Now that I have my terms straight, I save my modulino as Japh.pm. It’s in my current directory, so I
also want to ensure that Perl will look for modules there (i.e., it has
“.” in the search path). I check the behavior of my modulino. First, I use
it as a module. From the command line, I can load a module with the
-M
switch. I use a “null program,”
which I specify with the -e
switch.
When I load it as a module nothing appears to happen:
% perl -MJaph -e 0
%
Perl compiles the module, then goes through the statements it can
execute immediately. It executes caller
, which returns the package name that
loaded my modulino or undef
if I ran it
directly. Since the package name is true, the unless
catches it and doesn’t call run()
. I’ll do more with this in a
moment.
Now I want to run Japh.pm as a
program. This time, caller
returns
nothing because it is at the top level. This fails the unless
check, and so Perl invokes run()
and I see the output. The only difference
is how I called the file. As a module it does module things, and as a
program it does program things. Here I run it as a script and get
output:
% perl Japh.pm
Just another Perl hacker,%
Now that I have the basic framework of a modulino, I can take advantage of its benefits. Since my program doesn’t execute if I include it as a module, I can load it into a test program without it doing anything immediately. I can use all of the Perl testing framework to test programs, too.
If I write my code well—separating things into small subroutines
that only do one thing—I can test each subroutine on its own. Since the
run
subroutine does its work by
printing, I use Test::Output
to capture standard output and compare the result:
use Test::More tests => 2; use Test::Output; use_ok( 'Japh' ); stdout_is( sub{ main::run() }, "Just another Perl hacker, \n" );
This way, I can test each part of my program until I finally put
everything together in my run()
subroutine, which now looks more like what I would expect from a program
in C, where the main
loop calls
everything in the right order.
So far my modulino concept is simple. It checks caller
to see if it’s the top-level program or
if it was loaded by something else. I can choose any condition and any
action though, to make my single file do something else.

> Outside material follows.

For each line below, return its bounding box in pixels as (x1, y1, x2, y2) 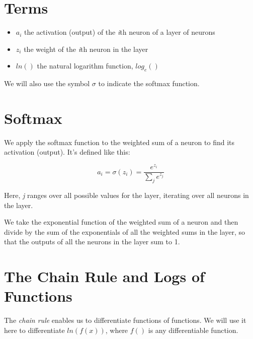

Once installed, the tests for Perl modules don’t stick around. The
CPAN client cleans up the test files along with the rest of the
distribution files. What if I want to embed my tests in the code and
have them execute under certain conditions? I can embed the tests in the
module file. The Test::Inline
module does this by embedding testing statements in code;
I’d rather put everything in methods instead. I’ve wanted this for Perl
since I first saw it in Python.
Here’s a small demonstration of the idea. I define some
subroutines that know how to tell if they’re running in a certain
fashion. For the tests, it checks the CPANTEST
environment variable. I use those subroutines to figure out which method
I’ll execute. I still have the run
method as before, but now I also have a test
method. Since I have moved the caller
checks into subroutines, I’ve
introduced another level in the call stack, so I use caller(1)
to look back one level:
package Modulino::Test; use utf8; use strict; use warnings; use v5.10; our $VERSION = '0.10_01'; sub _running_under_tester { !! $ENV{CPANTEST} } sub _running_as_app { ! defined scalar caller(1) } sub _loaded_as_module { defined scalar caller(1); } my $method = do { if( _running_under_tester() ) { 'test' } elsif( _loaded_as_module() ) { say "Loaded as module"; undef } elsif( _running_as_app() ) { 'run' } else { undef } }; __PACKAGE__->$method(@ARGV) if defined $method; sub run { say "Running as program"; }
In the test
method, I get a
list of other methods that I want to run. In this case, those are
methods that start with _test_
. Once
I have all of those method names, I run them through Test::More
’s subtest
method and
call the _test_
method, which I
expect to output proper TAP:
sub test { say "Running as test"; my( $class ) = @_; my @tests = $class->_get_tests; require Test::More; foreach my $test ( @tests ) { Test::More::subtest( $test => sub { my $rc = eval { $class->$test(); 1 }; Test::More::diag( $@ ) unless defined $rc; } ); } Test::More::done_testing(); } sub _get_tests { my( $class ) = @_; no strict 'refs'; my $stub = $class . '::'; my @tests = grep { defined &{"$stub$_"} } grep { 0 == index $_, '_test_' } keys %{ "$stub" }; say "Tests are @tests"; @tests; }
I have one test in this file, and it’s nothing fancy. I use some
Test::More
subroutines that don’t really test anything. This is just a
demonstration that I can make these tests run:
sub _test_run { require Test::More; Test::More::pass(); Test::More::pass(); SKIP: { Test::More::skip( "These tests don't work", 2 ); Test::More::fail(); Test::More::fail(); } } 1;
Putting this all together means I can run this module as a program
with CPANTEST
set to a true
value:
% CPANTEST=1 perl -Ilib lib/Modulino/Test.pm
Running as test
Tests are _test_run
ok 1
ok 2
ok 3 # skip These tests don't work
ok 4 # skip These tests don't work
1..4
ok 1 - _test_run
1..1
Since the tests exist in the module (just as the documentation does), I can run them any time I like, including after dependency upgrades to see if my module still works. For some people, the extra cost of compilation might be worth that; if I had many tests I could store the code in a string and compile it on demand, so I wouldn’t have to compile it for normal runs.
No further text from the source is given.